— Герр Неймайер? — сидящая за столиком в начале больничного коридора сестра милосердия подняла взгляд на стоящую перед ней красивую, хорошо одетую даму. — Он очень плох, фрау, но если вы его близкая родственница, то...
— Я его жена, фрейлейн.
— Тогда позвольте я провожу вас к нему...
Войдя в палату, госпожа Н. брезгливо подернула носом — в небольшой неуютной комнате с голыми, крашенными белой масляной краской стенами пахло тем специфически больничным запахом, который трудно описать словами — нечто химическое в смеси с тяжелым, спертым воздухом и запахом человеческого тела.
Посреди палаты стояла высокая железная кровать, крашенная все той же белой больничной краской, а на ней возвышалась человеческая груда, прикрытая серым казенным одеялом.
Азеф был без сознания. Госпожа Н. тихо смотрела на его желтое оплывшее лицо с дряблыми отечными мешками под плотно закрытыми глазами и нервно нюхала крепко надушенный платок, пытаясь спастись от запаха смерти, который, казалось ей, наполнял сейчас все вокруг.
Неожиданно веки умирающего дрогнули и тяжело приоткрылись. Взгляд мутных глаз остановился на холеном лице госпожи Н.
— Ты? — почти простонал Азеф. — Хорошо, что ты пришла.
— Как ты себя чувствуешь, милый? — Госпожа Н. постаралась вложить в этот вопрос всю нежность, которую ей удалось найти в своей душе.
— Как идут дела... в твоей мастерской? — с трудом, морщась от боли, процедил сквозь зубы Азеф.
— Идут, — выдохнула госпожа Н., поднося к глазам платок.
— Не делай корсеты больших размеров. Наступают тяжелые, голодные времена... Дамы будут худеть... — Глаза его закрылись, потом приоткрылись опять: — Я сделал глупость, вложив все мои деньги в русские ценные бумаги, — прошептал он. — Война и революция обесценили их... Мы все потеряли. Все зря... Я опять нищ. Нищ, как в самом начале. Нищ...

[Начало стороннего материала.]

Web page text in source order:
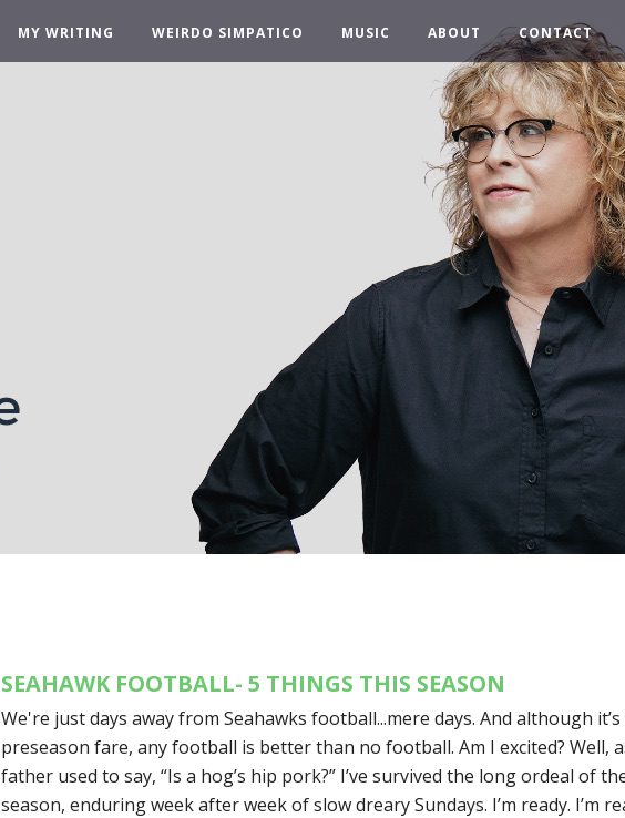
MY WRITING WEIRDO SIMPATICO MUSIC ABOUT CONTACT
SEAHAWK FOOTBALL- 5 THINGS THIS SEASON
We're just days away from Seahawks football...mere days. And although
preseason fare, any football is better than no football. Am I excited? Well,
father used to say, “Is a hog’s hip pork?” I’ve survived the long ordeal of
season, enduring week after week of slow dreary Sundays. I’m ready. I’m

Это был уже бред. Евно Фишелевич Азеф, «Великий провокатор», как назвал его один из известных в те годы политических журналистов, скончался от болезни почек в берлинской больнице в 4 часа пополудни 24 апреля 1918 года, пробыв на больничной койке всего несколько дней. Кончилась жизнь, которая была чернее самой черной ночи, залитая грязью и кровью.
26 апреля он был похоронен по второму разряду на кладбище в Вильмерсдорфе (Берлин). Кроме госпожи Н., за гробом никто не шел. На обнесенной оградой могиле не было поставлено ни памятника, ни даже могильного камня. Только две туи, куст шиповника, да табличка с кладбищенским номером — 446.
Госпожа Н., заботливо ухаживавшая за могилой, так объяснила это одному из русских эмигрантов, написавшему книгу об Азефе:
— Знаете, здесь сейчас так много русских, часто ходят и сюда... Вот видите, рядом тоже русские лежат. Кто-нибудь прочтет, вспомнит старое, — могут выйти неприятности... Лучше не надо...
Это было сказано весной 1925 года.
* * *
...Я поставил последнюю точку и задумался. Вот и окончен мой труд, выполнено обещание, данное Льву Александровичу Никольскому в далеком теперь от меня Бейруте. Работая над книгой, я окунулся в чужую жизнь и попытался пройти ее со ступеньки на ступеньку. Да, это была жизнь алчного мерзавца, и в то же время Азеф — фигура глубоко трагедийная, характер крупный, хоть и отрицательный...
С какой-то непонятной грустью я стал убирать с моего письменного стола конспекты документов Никольского, листки бумаги с выписками из архивов, книги, содержащие, как говорится на языке исследователя, «справочный аппарат». Их было много. И каждый из их авторов посильно помогал мне в моей работе. Если бы я писал научный труд, я перечислил бы в заключение каждого из них. И теперь говорю им всем, давно покинувшим нашу землю, самое искреннее спасибо за то, что они мне дали, за ту помощь, которую они, не зная уже об этом, оказали мне в моей работе.